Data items
-------

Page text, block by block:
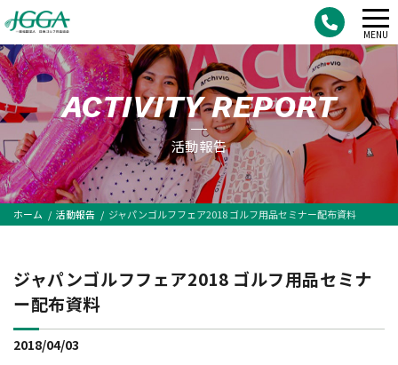
ACTIVITY REPORT
活動報告
ホーム 活動報告 ジャパンゴルフフェア2018 ゴルフ用品セミナー配布資料
ジャパンゴルフフェア2018 ゴルフ用品セミナ
ー配布資料
2018/04/03
メ
ニ
ュ
ー
MENU

-------

Return each entry exactly as it stands above, apart from any images.

Page text, block by block:
ACTIVITY REPORT
活動報告
ホーム 活動報告 ジャパンゴルフフェア2018 ゴルフ用品セミナー配布資料
ジャパンゴルフフェア2018 ゴルフ用品セミナ
ー配布資料
2018/04/03
メ
ニ
ュ
ー
MENU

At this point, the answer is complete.